Amazing Trigonometry_1

For $\triangle ABC$ , $\tan A + \tan B + \tan C = \tan A \tan B \tan C$ , $\implies \cot A\cot B + \cot B \cot C + \cot C \cot A = 1$ . Now we have:

$\begin{aligned} \cot A + \cot B + \cot C & = \sqrt 3 & \small \color{#3D99F6} \text{Squaring both sides} \\ \cot^2 A + \cot^2 B + \cot^2 C + 2({\color{#3D99F6}\cot A\cot B + \cot B \cot C + \cot C \cot A}) & = 3 \\ \cot^2 A + \cot^2 B + \cot^2 C + 2({\color{#3D99F6}1}) & = 3 \\ \cot^2 A + \cot^2 B + \cot^2 C & = \color{#3D99F6} 1 \\ \cot^2 A + \cot^2 B + \cot^2 C & = \color{#3D99F6} \cot A\cot B + \cot B \cot C + \cot C \cot A \end{aligned}$

The last equation above is satisfied when $A=B=C$ , hence $\triangle ABC$ is an equilateral triangle .
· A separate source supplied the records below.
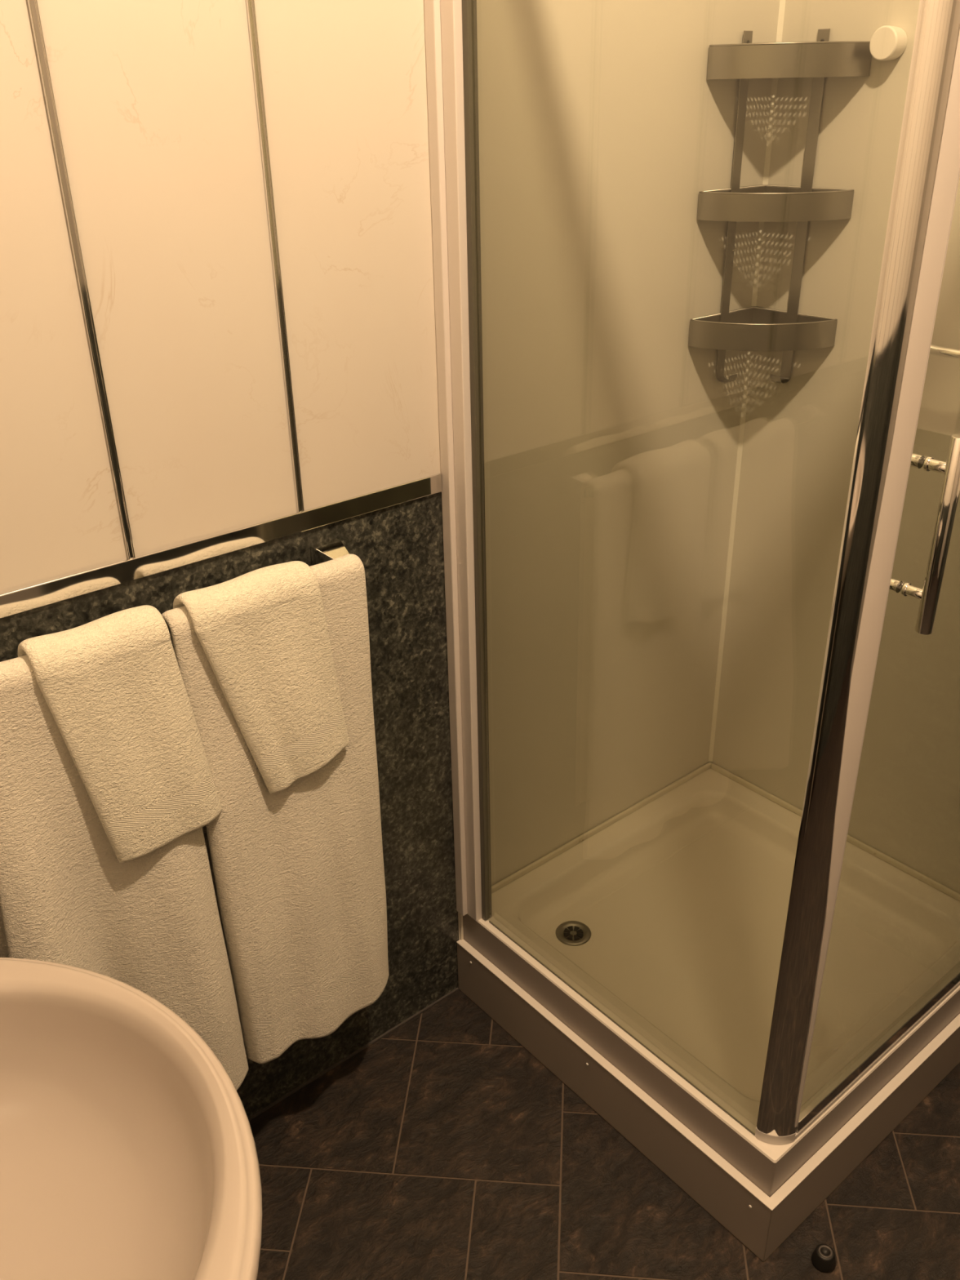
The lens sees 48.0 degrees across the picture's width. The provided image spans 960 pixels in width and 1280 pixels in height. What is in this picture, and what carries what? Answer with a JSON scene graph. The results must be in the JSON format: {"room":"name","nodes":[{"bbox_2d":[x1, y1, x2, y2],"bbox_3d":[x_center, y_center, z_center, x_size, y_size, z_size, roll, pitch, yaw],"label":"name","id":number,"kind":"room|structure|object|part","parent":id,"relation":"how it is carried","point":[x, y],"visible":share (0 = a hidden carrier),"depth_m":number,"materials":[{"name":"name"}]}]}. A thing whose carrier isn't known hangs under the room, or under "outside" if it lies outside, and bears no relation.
{"room":"bathroom","nodes":[
{"label":"bathroom","id":0,"kind":"room"},
{"bbox_2d":[0,957,262,1279],"bbox_3d":[-0.446,0.818,0.931,0.597,0.880,0.621,-22,34,-34],"label":"basin","id":1,"kind":"object","parent":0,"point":[128,1149],"visible":1,"depth_m":0.91,"materials":[{"name":"beige ceramic"}]},
{"bbox_2d":[0,0,779,1117],"bbox_3d":[-0.324,-0.529,1.341,2.270,2.900,0.100,-22,34,-34],"label":"wall","id":2,"kind":"structure","parent":0,"point":[611,440],"depth_m":1.54,"materials":[{"name":"beige paint"}]},
{"bbox_2d":[26,0,135,559],"bbox_3d":[-0.458,-0.921,0.947,0.009,1.838,0.004,-22,34,-34],"label":"trim","id":3,"kind":"structure","parent":2,"relation":"attached to","point":[33,6],"depth_m":1.20,"materials":[{"name":"silver metal"}]},
{"bbox_2d":[0,473,442,618],"bbox_3d":[-0.569,-0.040,1.279,1.326,0.029,0.005,-22,34,-34],"label":"trim","id":4,"kind":"structure","parent":2,"relation":"attached to","point":[47,593],"depth_m":1.43,"materials":[{"name":"silver metal"}]},
{"bbox_2d":[165,537,349,633],"bbox_3d":[-0.446,-0.012,1.357,0.681,0.045,0.072,-22,34,-34],"label":"towel rail","id":5,"kind":"object","parent":2,"relation":"attached to","point":[331,549],"visible":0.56,"depth_m":1.53,"materials":[{"name":"silver metal"}]},
{"bbox_2d":[17,604,222,862],"bbox_3d":[-0.447,0.120,1.368,0.195,0.319,0.092,-22,34,-34],"label":"hand towel","id":6,"kind":"object","parent":5,"relation":"hanging from","point":[113,686],"visible":0.97,"depth_m":1.33,"materials":[{"name":"white fabric"}]},
{"bbox_2d":[0,654,248,1090],"bbox_3d":[-0.493,0.370,1.420,0.319,0.783,0.106,-22,34,-34],"label":"bath towel","id":7,"kind":"object","parent":5,"relation":"hanging from","point":[150,923],"visible":0.48,"depth_m":1.39,"materials":[{"name":"white fabric"}]},
{"bbox_2d":[173,560,349,794],"bbox_3d":[-0.291,0.058,1.482,0.206,0.318,0.092,-22,34,-34],"label":"hand towel","id":8,"kind":"object","parent":5,"relation":"hanging from","point":[262,633],"visible":0.94,"depth_m":1.45,"materials":[{"name":"white fabric"}]},
{"bbox_2d":[161,554,388,1063],"bbox_3d":[-0.266,0.278,1.599,0.293,0.790,0.085,-22,34,-34],"label":"bath towel","id":9,"kind":"object","parent":5,"relation":"hanging from","point":[297,871],"visible":0.66,"depth_m":1.59,"materials":[{"name":"white fabric"}]},
{"bbox_2d":[245,0,304,512],"bbox_3d":[-0.267,-0.997,1.087,0.009,1.838,0.004,-22,34,-34],"label":"trim","id":10,"kind":"structure","parent":2,"relation":"attached to","point":[251,9],"depth_m":1.34,"materials":[{"name":"silver metal"}]},
{"bbox_2d":[248,987,458,1120],"bbox_3d":[-0.551,0.890,1.755,1.324,0.004,0.004,-22,34,-34],"label":"trim","id":11,"kind":"structure","parent":2,"relation":"attached to","point":[418,1013],"depth_m":1.98,"materials":[{"name":"grey rubber"}]},
{"bbox_2d":[708,0,785,761],"bbox_3d":[0.500,-0.919,1.838,0.006,2.689,0.006,-22,34,-34],"label":"trim","id":12,"kind":"structure","parent":2,"relation":"attached to","point":[782,2],"depth_m":2.08,"materials":[{"name":"white plastic"}]},
{"bbox_2d":[688,28,871,383],"bbox_3d":[0.492,-0.703,1.809,0.180,0.565,0.180,-22,34,-34],"label":"caddy","id":13,"kind":"object","parent":2,"relation":"attached to","point":[753,328],"visible":1,"depth_m":1.79,"materials":[{"name":"silver metal"}]},
{"bbox_2d":[688,307,837,346],"bbox_3d":[0.495,-0.538,1.894,0.179,0.043,0.179,-22,34,-34],"label":"shelf","id":14,"kind":"object","parent":13,"relation":"attached to","point":[745,326],"depth_m":1.87,"materials":[{"name":"silver metal"}]},
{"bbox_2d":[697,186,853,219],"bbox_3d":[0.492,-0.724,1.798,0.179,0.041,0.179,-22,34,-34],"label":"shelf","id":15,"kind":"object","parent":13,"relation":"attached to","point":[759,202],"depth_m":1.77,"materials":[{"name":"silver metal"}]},
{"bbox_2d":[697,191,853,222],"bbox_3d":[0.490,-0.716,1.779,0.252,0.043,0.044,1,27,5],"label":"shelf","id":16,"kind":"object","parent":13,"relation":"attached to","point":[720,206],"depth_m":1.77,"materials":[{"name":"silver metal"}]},
{"bbox_2d":[707,43,871,79],"bbox_3d":[0.486,-0.904,1.683,0.252,0.047,0.044,1,27,5],"label":"shelf","id":17,"kind":"object","parent":13,"relation":"attached to","point":[740,60],"depth_m":1.67,"materials":[{"name":"silver metal"}]},
{"bbox_2d":[248,989,959,1279],"bbox_3d":[0.471,1.196,1.190,2.270,0.060,2.500,-22,34,-34],"label":"floor","id":18,"kind":"structure","parent":0,"point":[443,1148],"depth_m":1.74,"materials":[{"name":"black tile"}]},
{"bbox_2d":[456,912,959,1261],"bbox_3d":[0.475,0.615,2.043,0.746,0.193,0.735,-22,34,-34],"label":"plinth","id":19,"kind":"object","parent":18,"relation":"on","point":[762,1222],"visible":0.97,"depth_m":1.76,"materials":[{"name":"beige plastic"}]},
{"bbox_3d":[0.197,0.758,1.855,0.014,0.120,0.733,-22,34,-34],"label":"plinth panel","id":20,"kind":"part","parent":19,"relation":"part of","materials":[{"name":"beige plastic"}]},
{"bbox_3d":[0.708,0.769,1.813,0.743,0.120,0.014,-22,34,-34],"label":"plinth panel","id":21,"kind":"part","parent":19,"relation":"part of","materials":[{"name":"beige plastic"}]},
{"bbox_2d":[462,762,959,1196],"bbox_3d":[0.477,0.603,2.050,0.729,0.211,0.719,-22,34,-34],"label":"shower tray","id":22,"kind":"object","parent":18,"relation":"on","point":[668,915],"visible":0.86,"depth_m":2.00,"materials":[{"name":"white ceramic"}]},
{"bbox_2d":[423,0,959,1144],"bbox_3d":[0.463,-0.319,1.559,0.742,1.902,0.751,-22,34,-34],"label":"shower frame","id":23,"kind":"object","parent":22,"relation":"on","point":[927,171],"visible":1,"depth_m":1.36,"materials":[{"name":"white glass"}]},
{"bbox_3d":[0.417,-0.119,1.151,0.055,1.883,0.021,-1,27,0],"label":"corner post","id":24,"kind":"part","parent":23,"relation":"part of","materials":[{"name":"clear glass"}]},
{"bbox_3d":[0.715,0.626,1.782,0.678,0.010,0.022,-22,34,-34],"label":"door sill","id":25,"kind":"part","parent":23,"relation":"part of","materials":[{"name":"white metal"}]},
{"bbox_3d":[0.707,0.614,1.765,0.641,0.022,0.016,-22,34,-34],"label":"door","id":26,"kind":"part","parent":23,"relation":"part of","materials":[{"name":"clear glass"}]},
{"bbox_3d":[0.481,-0.057,1.213,0.016,0.016,0.046,-22,34,-34],"label":"handle mount","id":27,"kind":"part","parent":23,"relation":"part of","materials":[{"name":"silver metal"}]},
{"bbox_3d":[0.479,-0.187,1.146,0.016,0.016,0.046,-22,34,-34],"label":"handle mount","id":28,"kind":"part","parent":23,"relation":"part of","materials":[{"name":"silver metal"}]},
{"bbox_3d":[0.497,-0.110,1.162,0.019,0.226,0.019,-22,34,-34],"label":"door handle","id":29,"kind":"part","parent":23,"relation":"part of","materials":[{"name":"silver metal"}]},
{"bbox_2d":[811,1244,835,1272],"bbox_3d":[0.518,0.927,1.620,0.036,0.025,0.036,-22,34,-34],"label":"door stop","id":30,"kind":"object","parent":18,"relation":"on","point":[823,1258],"visible":1,"depth_m":1.61,"materials":[{"name":"black rubber"}]},
{"bbox_2d":[818,1244,832,1257],"bbox_3d":[0.518,0.916,1.615,0.020,0.002,0.020,-25,35,-38],"label":"washer","id":31,"kind":"object","parent":30,"relation":"in","point":[824,1251],"depth_m":1.62,"materials":[{"name":"grey metal"}]},
{"bbox_2d":[710,0,959,893],"bbox_3d":[1.310,-0.434,1.093,0.100,2.900,2.400,-22,34,-34],"label":"wall","id":32,"kind":"structure","parent":0,"point":[800,434],"depth_m":1.98,"materials":[{"name":"beige paint"}]},
{"bbox_2d":[869,25,906,61],"bbox_3d":[0.625,-0.912,1.648,0.032,0.047,0.047,-22,34,-34],"label":"handle","id":33,"kind":"object","parent":32,"relation":"attached to","point":[887,42],"visible":1,"depth_m":1.64,"materials":[{"name":"white plastic"}]},
{"bbox_2d":[928,343,959,359],"bbox_3d":[0.747,-0.460,1.682,0.083,0.036,0.246,-22,34,-34],"label":"curved rail","id":34,"kind":"object","parent":32,"relation":"attached to","point":[936,350],"visible":0.27,"depth_m":1.66,"materials":[{"name":"silver metal"}]}
]}
Let's use $\cot { A }$ = $\sqrt{3}/3$ , it appears to be fitting. The previous is also $1/\sqrt{3}$ rationalized, so we draw a triangle and see that the $1$ must be the adjacent side of the angle, and $\sqrt{3}$ the opposite side of the angle $cot A$ . By the Pythagorean theorem, the hypotenuse is 2 and with this we know that the angle $A$ is $60 degrees$ OR $\pi/3$ .

So, if a triangle has the angles $A,B,C$ each of equal length, $\pi/3$ in this case, then it is equilateral

Given $\cot { A } +\cot { B } +\cot { C }$ = $\sqrt { 3}$

OkaY now since the A,B,C are the angles of a triangle so the sum of angle of any triangle is equal to 180°

$\tan {(A+B+C)} = 0$

Therefore ,

$\tan{A} + \tan{B} + \tan{C} = \tan {A} \times \tan{B} \times \tan{C}$

We came to this result by using the formula $\tan{(A+B+C)} =\frac { \tan{A} + \tan{B} + \tan{C} - \tan {A} \times \tan{B} \times \tan{C} }{1- (\tan{A} \times \tan{B} \times \tan{C)} }$

Now , Dividing by $\tan{A} \times \tan{B} \times \tan{C}$ Both sides of equation $\tan{A} + \tan{B} + \tan{C} = \tan {A} \times \tan{B} \times \tan{C}$ We get $(\cot{A} \times \cot{B} )+( \cot {B} \times \cot{C}) + (\cot{C} \times \cot{A}) =1$

Squaring both sides of the equation

$\cot { A } +\cot { B } +\cot { C }$ = $\sqrt { 3}$ We get $\cot^2{A} + \cot^2{B} + \cot^2{C} + 2 \times ((\cot{A} \times \cot{B} )+( \cot {B} \times \cot{C}) + (\cot{C} \times \cot{A})) = 3$

Therefore , $\cot^2{A} + \cot^2{B} + \cot^2{C} =1$

Now using the inequality , $(x^2 + y^2 + z^2) \geq (xy + yz + zx)$

Now multiplying both sides by two and adding $x^2 + y^2 + z^2$

We get

$3(x^2 + y^2 + z^2) \geq (x+y+z)^2$

Substitute $x=\cot{A}$

, $y =\cot{B}$

and $z= \cot{C}$

We get $3(\cot^2{A} + \cot^2{B}+ \cot^2{C}) \geq (\cot{A}+ \cot{B} +\cot{C} )^2$

As we substitute the values of $(\cot^2{A} + \cot^2{B}+ \cot^2{C})$

and $\cot{A}+ \cot{B} +\cot{C}$

We get to know that the equality holds ,

This implies

$\cot{A} = \cot{B} = \cot{C}$

Therefore we get ,

$A= B = C = \frac {π}{3}$

So the answer is equilateral triangle.

P.S : Please share your ideas about representing the answer.

Bonus : Prove the inequality that I have used.